50 años poniendo calidad en cada plato: la historia del Frigorífico Marilú Damiano

Marilú Damiano

Hay empresas que crecen y hay empresas que maduran. El Frigorífico Marilú Damiano pertenece a la segunda categoría.


Con más de cinco décadas de historia, este frigorífico porteño pasó de ser un pequeño mercado de barrio en Villa Urquiza, a convertirse en uno de los proveedores de referencia para la gastronomía premium argentina.

Y lo hizo sin perder lo que lo hizo grande: el trato cercano, el compromiso con la calidad y una vocación genuina por el oficio.

Marilú Damiano: un nombre con historia

La empresa fue fundada por dos inmigrantes italianos, Domingo Ruggiero y Vito Manchisi, con una convicción simple pero exigente: ofrecer productos de excelencia y construir relaciones de confianza con sus clientes.

El nombre que eligieron para su emprendimiento no fue arbitrario: Marilú y Damiano son los nombres de sus hijos. Desde el inicio, la empresa llevó impresa su identidad familiar.

Con los años, la incorporación de Ángel Ruggiero marcó el primer gran salto de escala, profesionalizando la operación sin abandonar el espíritu artesanal que la distinguía.

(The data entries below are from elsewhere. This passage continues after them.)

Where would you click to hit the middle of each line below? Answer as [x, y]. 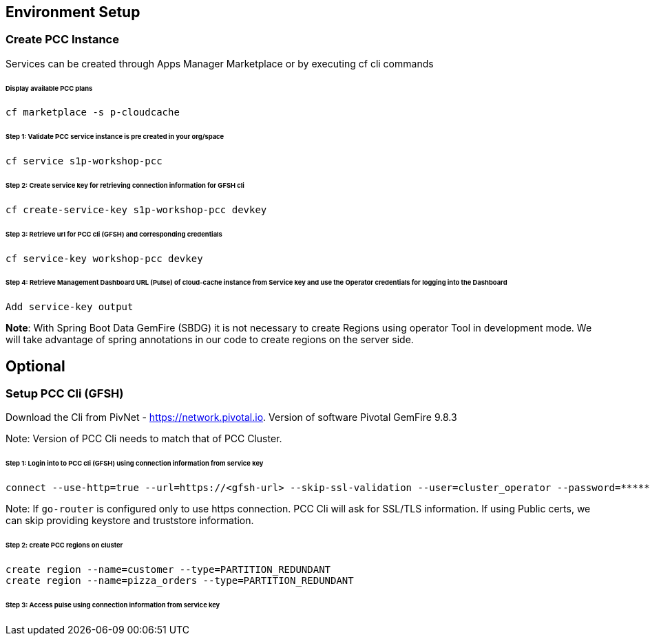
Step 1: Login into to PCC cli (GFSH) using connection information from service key [135, 464]
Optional [35, 366]
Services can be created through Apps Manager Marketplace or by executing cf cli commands [220, 63]
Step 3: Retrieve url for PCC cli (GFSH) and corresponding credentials [114, 234]
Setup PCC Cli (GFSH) [65, 394]
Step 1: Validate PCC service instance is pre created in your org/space [115, 137]
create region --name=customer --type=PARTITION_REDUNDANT [168, 569]
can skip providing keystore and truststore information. [130, 521]
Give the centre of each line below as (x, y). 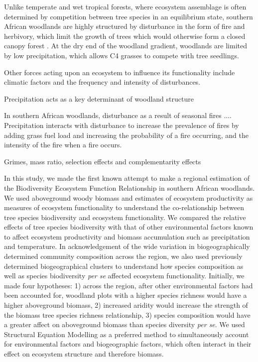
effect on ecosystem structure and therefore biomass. (84, 354)
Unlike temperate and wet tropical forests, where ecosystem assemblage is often (125, 6)
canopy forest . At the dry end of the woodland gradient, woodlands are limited (126, 46)
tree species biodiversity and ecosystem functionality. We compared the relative (125, 217)
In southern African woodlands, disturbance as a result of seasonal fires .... (118, 115)
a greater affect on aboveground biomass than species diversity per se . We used (125, 324)
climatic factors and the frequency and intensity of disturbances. (102, 82)
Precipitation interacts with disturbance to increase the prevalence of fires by (122, 125)
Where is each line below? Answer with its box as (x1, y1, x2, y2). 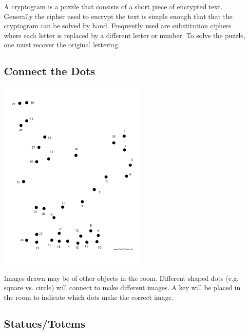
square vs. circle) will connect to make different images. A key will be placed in (4, 282, 241, 293)
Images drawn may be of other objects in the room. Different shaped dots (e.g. (4, 273, 239, 283)
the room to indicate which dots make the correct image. (4, 292, 173, 302)
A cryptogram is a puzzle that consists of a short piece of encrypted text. (4, 1, 223, 11)
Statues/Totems (4, 315, 85, 331)
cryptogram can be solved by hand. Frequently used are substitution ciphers (4, 20, 231, 31)
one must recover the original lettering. (4, 39, 120, 50)
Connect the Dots (4, 63, 96, 79)
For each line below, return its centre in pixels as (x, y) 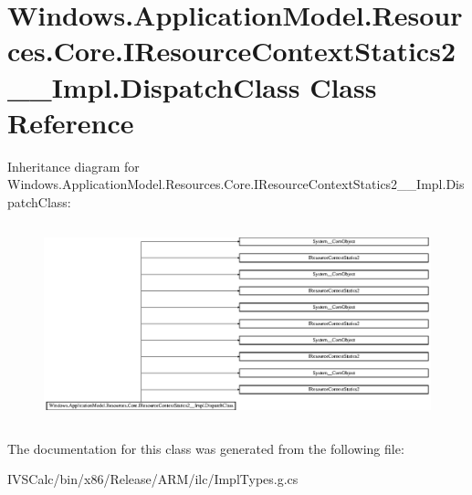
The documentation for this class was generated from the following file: (206, 448)
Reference (71, 122)
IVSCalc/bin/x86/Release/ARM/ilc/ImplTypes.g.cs (153, 479)
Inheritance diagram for (73, 166)
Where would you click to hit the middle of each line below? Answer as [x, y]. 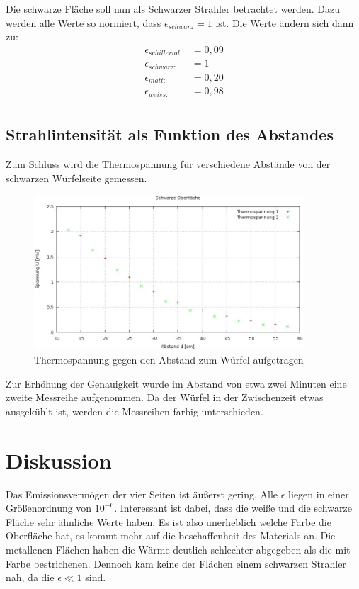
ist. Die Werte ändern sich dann [285, 22]
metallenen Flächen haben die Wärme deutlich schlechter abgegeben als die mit [178, 549]
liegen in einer [319, 494]
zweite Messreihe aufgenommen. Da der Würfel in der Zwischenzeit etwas [165, 397]
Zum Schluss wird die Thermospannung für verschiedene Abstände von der [168, 163]
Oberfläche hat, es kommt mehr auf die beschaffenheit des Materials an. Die [171, 535]
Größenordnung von [49, 508]
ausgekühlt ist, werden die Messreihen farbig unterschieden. [135, 411]
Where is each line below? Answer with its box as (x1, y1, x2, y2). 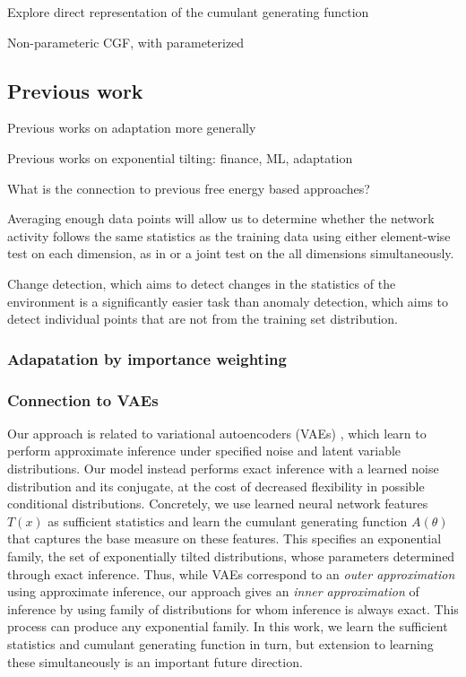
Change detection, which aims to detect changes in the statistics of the (7, 273, 396, 292)
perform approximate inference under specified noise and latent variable (7, 441, 401, 460)
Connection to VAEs (7, 388, 159, 411)
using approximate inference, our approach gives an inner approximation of (7, 582, 419, 601)
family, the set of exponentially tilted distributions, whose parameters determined (7, 546, 455, 565)
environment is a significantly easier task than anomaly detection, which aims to (7, 291, 448, 310)
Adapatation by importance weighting (7, 347, 287, 369)
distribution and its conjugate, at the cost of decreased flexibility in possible (7, 476, 425, 495)
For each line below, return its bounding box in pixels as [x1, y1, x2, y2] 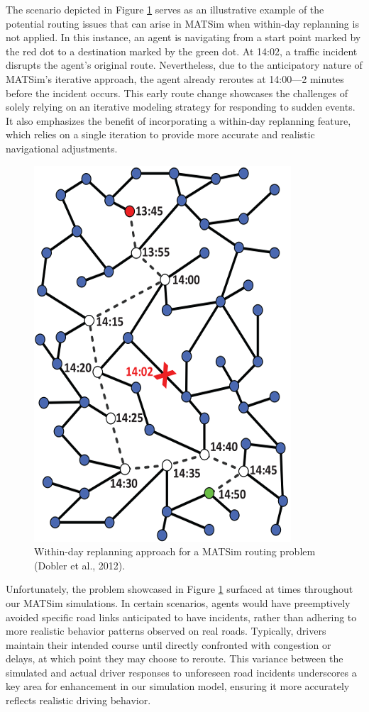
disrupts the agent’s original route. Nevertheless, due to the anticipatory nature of [6, 57, 363, 72]
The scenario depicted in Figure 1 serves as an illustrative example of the [6, 2, 324, 16]
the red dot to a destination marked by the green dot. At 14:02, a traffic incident [6, 43, 358, 58]
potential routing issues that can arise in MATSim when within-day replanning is [6, 16, 359, 30]
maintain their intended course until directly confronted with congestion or [6, 637, 331, 652]
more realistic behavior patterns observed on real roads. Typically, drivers [6, 623, 326, 638]
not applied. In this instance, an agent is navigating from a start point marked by [6, 30, 361, 45]
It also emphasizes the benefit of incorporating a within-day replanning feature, [6, 113, 351, 128]
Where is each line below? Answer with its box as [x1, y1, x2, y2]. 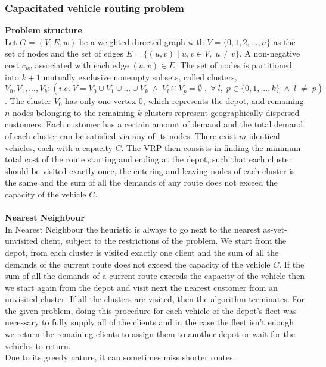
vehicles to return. [5, 339, 71, 352]
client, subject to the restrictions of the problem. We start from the [40, 234, 287, 247]
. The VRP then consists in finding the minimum [121, 141, 301, 153]
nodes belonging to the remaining [13, 106, 135, 118]
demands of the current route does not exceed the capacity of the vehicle [5, 258, 271, 270]
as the [273, 35, 296, 48]
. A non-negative [239, 47, 300, 59]
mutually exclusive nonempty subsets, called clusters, [43, 70, 237, 83]

Más adelante, Álvaro Moscoso acompañó durante décadas el desarrollo comercial de la firma, consolidando su presencia en el mercado gastronómico.

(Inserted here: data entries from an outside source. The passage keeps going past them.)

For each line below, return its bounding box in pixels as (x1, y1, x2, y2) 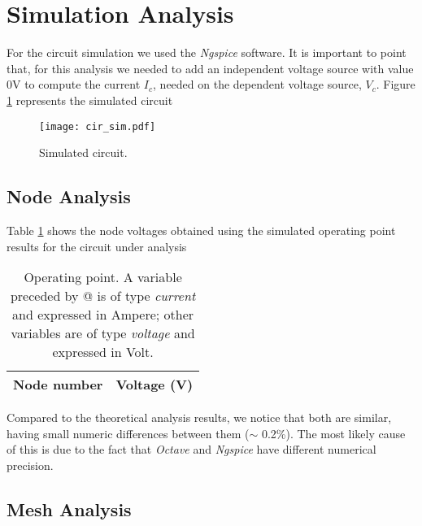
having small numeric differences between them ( (7, 424, 250, 441)
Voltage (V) (115, 375, 194, 394)
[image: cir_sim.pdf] (39, 120, 156, 133)
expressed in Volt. (52, 342, 154, 362)
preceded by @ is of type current (10, 286, 196, 306)
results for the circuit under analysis (7, 237, 187, 254)
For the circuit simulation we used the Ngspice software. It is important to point (7, 44, 407, 61)
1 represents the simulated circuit (7, 91, 173, 108)
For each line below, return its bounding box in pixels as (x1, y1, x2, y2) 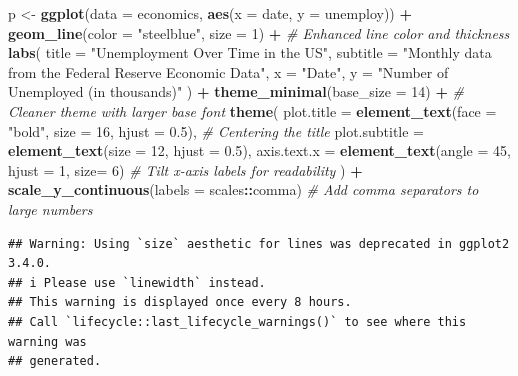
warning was (8, 334, 87, 349)
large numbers (8, 198, 93, 219)
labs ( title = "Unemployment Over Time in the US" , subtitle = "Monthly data (8, 42, 492, 63)
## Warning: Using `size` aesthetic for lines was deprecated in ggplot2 (8, 236, 510, 251)
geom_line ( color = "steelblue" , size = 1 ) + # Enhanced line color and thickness (8, 22, 510, 43)
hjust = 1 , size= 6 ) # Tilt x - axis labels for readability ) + (8, 159, 363, 180)
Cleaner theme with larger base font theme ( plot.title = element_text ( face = (8, 100, 497, 121)
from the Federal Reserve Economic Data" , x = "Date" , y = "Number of (8, 61, 449, 82)
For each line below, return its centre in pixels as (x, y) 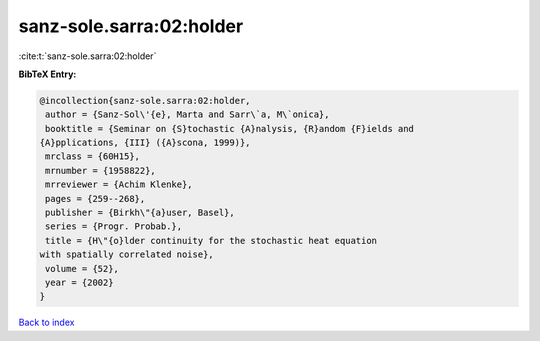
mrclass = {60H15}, (92, 156)
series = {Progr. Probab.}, (114, 226)
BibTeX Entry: (47, 74)
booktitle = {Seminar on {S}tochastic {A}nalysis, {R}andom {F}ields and (230, 128)
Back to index (46, 322)
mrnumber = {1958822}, (101, 170)
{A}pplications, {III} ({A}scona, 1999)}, (145, 143)
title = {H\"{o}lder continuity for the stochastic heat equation (211, 240)
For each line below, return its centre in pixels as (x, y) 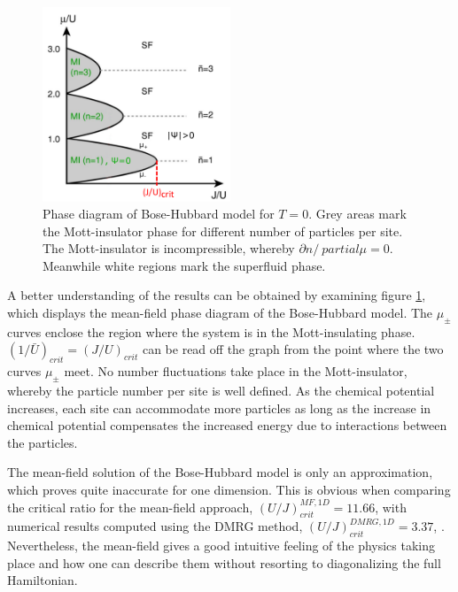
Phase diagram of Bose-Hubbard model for (159, 214)
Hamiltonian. (43, 580)
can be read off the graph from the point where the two (293, 349)
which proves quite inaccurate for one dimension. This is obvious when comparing (229, 490)
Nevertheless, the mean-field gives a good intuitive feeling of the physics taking (221, 546)
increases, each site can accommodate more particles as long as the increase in (219, 407)
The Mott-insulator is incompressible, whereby (169, 248)
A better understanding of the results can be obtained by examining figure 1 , (217, 295)
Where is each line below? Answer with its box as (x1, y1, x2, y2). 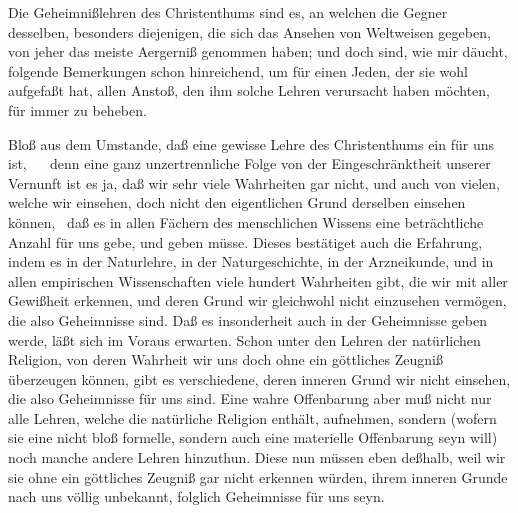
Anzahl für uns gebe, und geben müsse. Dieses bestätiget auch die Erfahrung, (8, 231, 483, 252)
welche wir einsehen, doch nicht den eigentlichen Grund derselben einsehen (8, 192, 466, 213)
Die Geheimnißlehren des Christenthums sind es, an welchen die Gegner (8, 2, 448, 22)
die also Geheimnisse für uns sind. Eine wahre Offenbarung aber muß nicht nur (8, 388, 492, 409)
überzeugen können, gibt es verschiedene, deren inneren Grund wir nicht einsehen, (8, 368, 511, 389)
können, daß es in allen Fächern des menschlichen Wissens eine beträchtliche (8, 211, 484, 232)
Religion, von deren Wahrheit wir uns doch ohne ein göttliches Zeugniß (8, 349, 443, 370)
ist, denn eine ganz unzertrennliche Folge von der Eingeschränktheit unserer (8, 153, 491, 174)
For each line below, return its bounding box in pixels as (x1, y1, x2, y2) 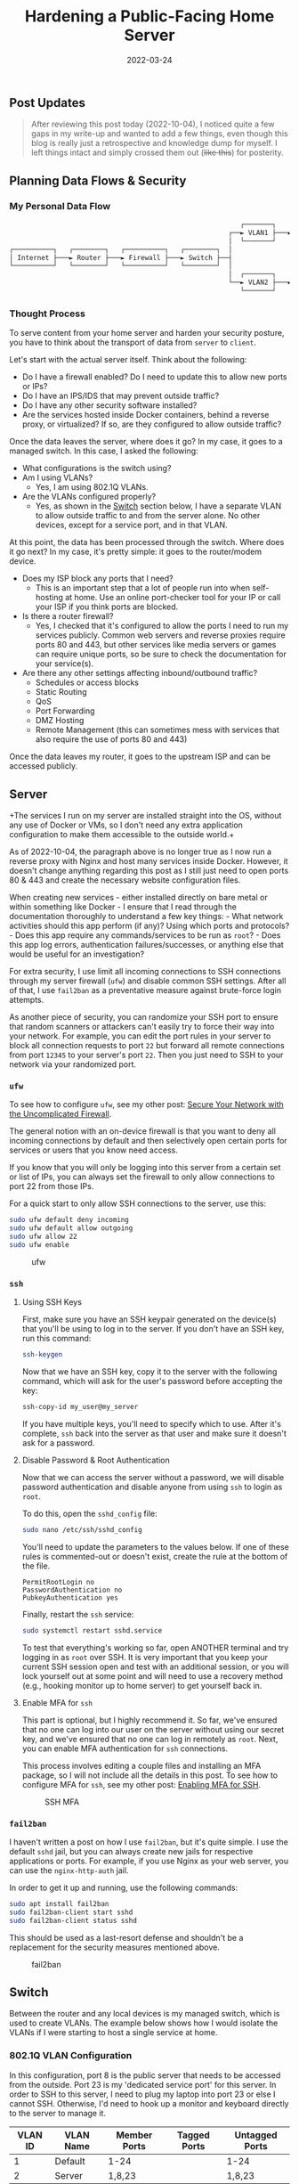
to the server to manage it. (9, 2107, 107, 2118)
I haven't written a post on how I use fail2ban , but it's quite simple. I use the (9, 1837, 289, 1847)
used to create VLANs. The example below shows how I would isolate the (9, 2017, 279, 2028)
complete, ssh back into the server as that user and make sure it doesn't (21, 1428, 287, 1438)
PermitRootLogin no (21, 1577, 95, 1586)
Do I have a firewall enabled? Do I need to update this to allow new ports (21, 371, 287, 382)
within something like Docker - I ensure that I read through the (9, 901, 238, 912)
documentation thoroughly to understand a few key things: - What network (9, 911, 284, 922)

La generación que mira hacia adelante

Hoy, la empresa es conducida por Diego Dibiagi y Matías Yegros, dos nombres que representan el relevo generacional y la apuesta por la modernización. Bajo su liderazgo, Marilú Damiano incorporó tecnología en sus procesos productivos, fortaleció su estructura logística y comenzó a proyectarse hacia mercados de exportación, sin resignar la identidad que la construyó.

Marilú Damiano
Diego Dibiagi y Matías Yegros, la nueva generación al frente del Frigorífico Marilú Damiano.

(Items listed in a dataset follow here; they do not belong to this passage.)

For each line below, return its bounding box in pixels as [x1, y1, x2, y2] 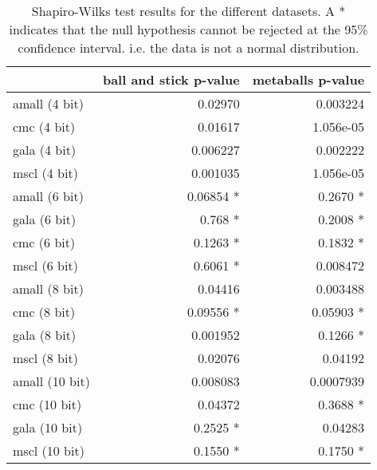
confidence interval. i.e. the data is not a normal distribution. [18, 38, 359, 57]
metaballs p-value [252, 70, 365, 89]
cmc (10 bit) [13, 395, 82, 413]
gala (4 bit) [13, 140, 77, 159]
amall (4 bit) [13, 94, 84, 113]
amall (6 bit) [13, 187, 84, 205]
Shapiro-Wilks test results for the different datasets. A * [31, 2, 346, 20]
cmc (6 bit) [13, 233, 76, 251]
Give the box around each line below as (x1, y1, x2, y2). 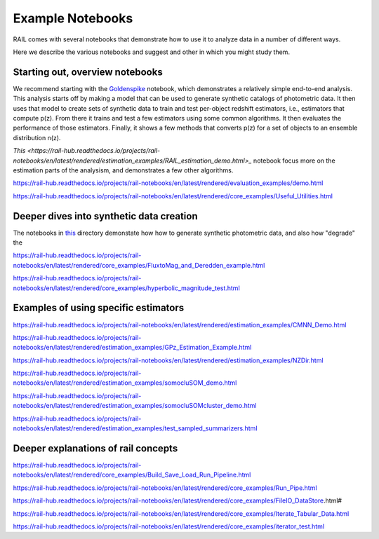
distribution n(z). (13, 133, 61, 142)
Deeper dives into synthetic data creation (13, 210, 198, 222)
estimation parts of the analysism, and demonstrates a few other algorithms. (13, 165, 234, 175)
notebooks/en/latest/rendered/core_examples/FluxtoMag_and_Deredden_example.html (13, 261, 265, 269)
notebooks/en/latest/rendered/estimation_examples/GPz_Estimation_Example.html (13, 343, 252, 352)
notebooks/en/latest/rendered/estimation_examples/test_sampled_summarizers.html (13, 424, 258, 432)
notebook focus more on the (253, 156, 336, 165)
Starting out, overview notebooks (13, 66, 163, 78)
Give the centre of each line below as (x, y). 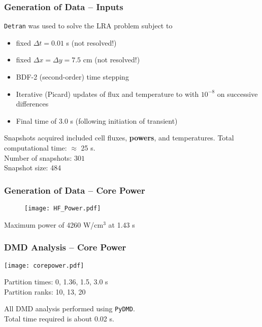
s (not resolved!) (91, 42)
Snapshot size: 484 (33, 168)
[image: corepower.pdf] (44, 265)
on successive (237, 94)
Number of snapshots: (38, 157)
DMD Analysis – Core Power (65, 247)
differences (32, 104)
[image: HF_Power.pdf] (63, 209)
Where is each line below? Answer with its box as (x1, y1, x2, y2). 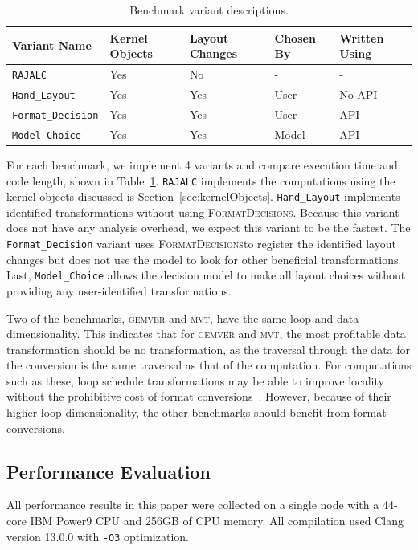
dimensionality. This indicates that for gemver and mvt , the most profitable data (6, 325, 406, 342)
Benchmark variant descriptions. (129, 2, 289, 18)
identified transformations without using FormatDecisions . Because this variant (6, 203, 400, 220)
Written (339, 29, 384, 46)
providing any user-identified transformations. (6, 282, 232, 299)
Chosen (274, 29, 316, 46)
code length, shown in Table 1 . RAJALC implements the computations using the (6, 172, 395, 189)
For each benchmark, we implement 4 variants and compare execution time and (6, 156, 398, 173)
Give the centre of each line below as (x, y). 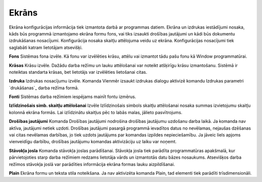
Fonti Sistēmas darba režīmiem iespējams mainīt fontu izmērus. (73, 97)
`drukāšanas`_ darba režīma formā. (44, 88)
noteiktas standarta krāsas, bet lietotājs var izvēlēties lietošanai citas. (78, 72)
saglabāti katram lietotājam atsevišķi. (46, 47)
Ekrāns (23, 13)
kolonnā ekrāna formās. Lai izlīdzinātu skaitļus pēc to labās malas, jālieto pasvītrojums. (96, 112)
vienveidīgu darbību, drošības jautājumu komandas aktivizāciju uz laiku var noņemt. (93, 142)
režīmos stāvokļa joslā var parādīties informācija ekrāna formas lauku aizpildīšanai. (92, 164)

Desde su planta en la Ciudad de Buenos Aires operan un centro integral que abarca desposte vacuno, producción de embutidos, envasado al vacío, cámaras de almacenamiento y distribución diaria.

Abastecen a restaurantes, hoteles, empresas de catering y comercios especializados, sosteniendo un modelo de proximidad que en el mundo gastronómico tiene un valor enorme.

¿Por qué importa esto para la gastronomía?

En un sector donde la cadena de frío, la trazabilidad y la consistencia en los cortes pueden hacer la diferencia entre un plato memorable y uno mediocre, trabajar con un proveedor que conoce su materia prima de punta a punta no es un detalle menor.

Marilú Damiano implementó sistemas de control que permiten supervisar cada etapa del proceso, desde la recepción de las medias reses hasta la entrega en el establecimiento.

Con más de 100 familias vinculadas a su operación, esta empresa es también un ejemplo de lo que puede construirse cuando el trabajo y la calidad son verdaderamente valores y no solo palabras en un folleto.